A great textbook as an intro is by Duda and Hart, Pattern Classification. http://www.amazon.com/Pattern-Classification-2nd-Richard-Dud.... Its pretty well written and gives a good overview of the main techniques. If you want a bit more theory, try Cherkassky and Muller, "Learning from Data".http://www.amazon.com/Learning-Data-Concepts-Theory-Methods/ Has a good overview section on statistical learning theory. And also, take WEKA and just play with it.Its nice to just check what works and what doesn't.

phektus · on June 12, 2011

These are great books, thanks! Haven't heard of WEKA but it sure looks pretty nice, must like like MLDemos?

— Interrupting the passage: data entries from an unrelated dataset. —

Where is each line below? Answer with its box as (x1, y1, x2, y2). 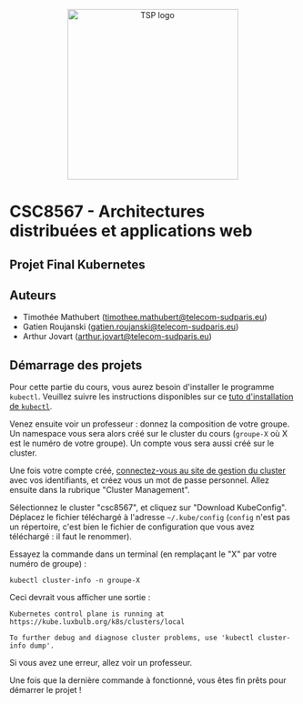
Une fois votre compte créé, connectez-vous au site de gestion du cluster (9, 465, 287, 477)
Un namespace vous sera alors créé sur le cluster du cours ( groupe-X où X (9, 428, 288, 439)
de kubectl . (9, 401, 53, 412)
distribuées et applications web (9, 221, 253, 241)
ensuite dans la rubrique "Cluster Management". (9, 485, 190, 496)
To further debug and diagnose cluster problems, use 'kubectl (9, 633, 255, 643)
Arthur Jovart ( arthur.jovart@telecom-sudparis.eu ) (22, 331, 212, 342)
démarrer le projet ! (9, 685, 82, 696)

http://www.cs.waikato.ac.nz/ml/weka/

bravura · on June 12, 2011

What are the best resources to use when starting machine learning for an experienced programmer?

http://metaoptimize.com/qa/questions/334/what-are-the-best-r...

As other commentators have said, try to build something and ask for help along the way, unless your goal is to be a theoretician (which I assume it is not).

phektus · on June 12, 2011

Thanks for the link! You're mostly correct, I wish to build stuff around, but I also want to get deep into the theory. Just deep enough to be able to try out stuff I guess.

ynn4k · on June 12, 2011

Machine learning consists of parametric optimization to reduce some error function on training data and then use the learnt parametric model on unseen/held-out data and evaluate. The first step is to construct the right parametric model by studying the data domain and then iterate till the performance is achieved within acceptable level. Machine learning research is highly mathematical, but you can start by using some open source ML tools and tweaking the models to get a feel for the capacities of different models.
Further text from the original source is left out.